Stored data entries:
····················

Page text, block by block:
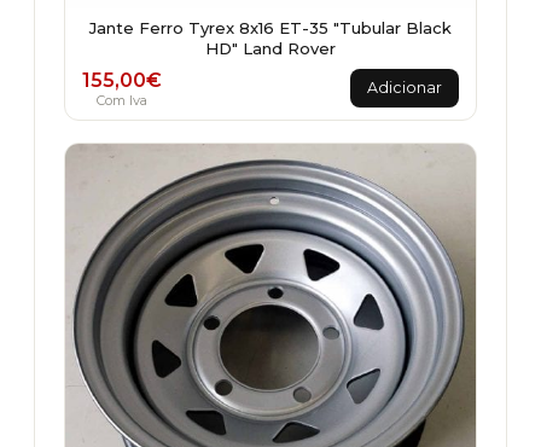
Jante Ferro Tyrex 8x16 ET-35 "Tubular Black
HD" Land Rover
155,00€
Com Iva
Adicionar
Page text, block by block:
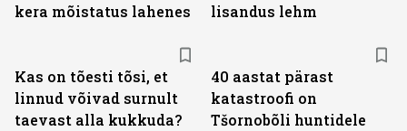
kera mõistatus lahenes
lisandus lehm
Kas on tõesti tõsi, et
linnud võivad surnult
taevast alla kukkuda?
40 aastat pärast
katastroofi on
Tšornobõli huntidele
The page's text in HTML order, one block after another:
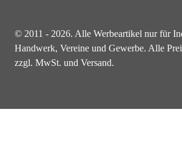
© 2011 - 2026. Alle Werbeartikel nur für
Handwerk, Vereine und Gewerbe. Alle
zzgl. MwSt. und Versand.
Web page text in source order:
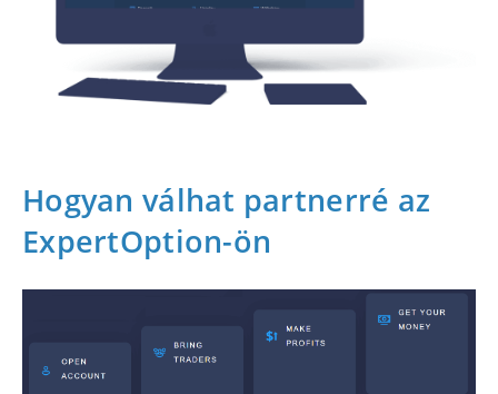
Hogyan válhat partnerré az
ExpertOption-ön
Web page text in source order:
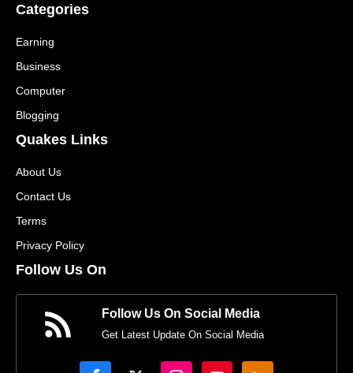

····················

*WHAT IS REQUIRED:* Lines before the one containing "The page's text" are not wanted; write out that line and every later line through the end of the data above, exactly, without pictures.

*REPLY:*
The page's text in HTML order, one block after another:
© 2011 - 2026. Alle Werbeartikel nur für
Handwerk, Vereine und Gewerbe. Alle
zzgl. MwSt. und Versand.
Web page text in source order:
Hogyan válhat partnerré az
ExpertOption-ön
Web page text in source order:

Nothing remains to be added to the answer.